7. „Das Wort Genie tritt in die Ästhetik ein, zugleich mit Vorbildern, die dem Begriff Leben verleihen: Homer und Shakespeare.
8. Des Weiteren spricht man in der Ästhetik des Sturm und Drang von der Natur und der Leidenschaft. Das Motiv der Natur und Leidenschaft in der Literatur des Sturm und Drang spiegelt sich unter anderem bei Goethes Sesenheimer Liedern wieder.

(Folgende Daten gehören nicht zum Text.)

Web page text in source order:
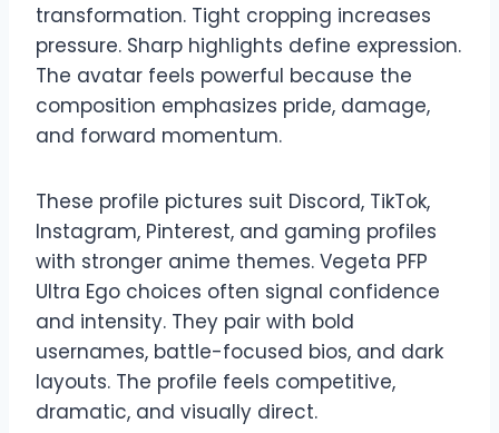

3.3.2 Goethes Beziehung zu Friederike Brion

Goethe lernte durch seinen Freund Weyland Mitte Oktober 1770 die Pfarrerstochter Friederike Brion kennen. Zu diesem Zeitpunkt ist Friederike ein 18- jähriges Mädchen. Sie wird als selbstständig, tüchtig, humorvoll und mit beiden Beinen im Leben stehend beschrieben.[9]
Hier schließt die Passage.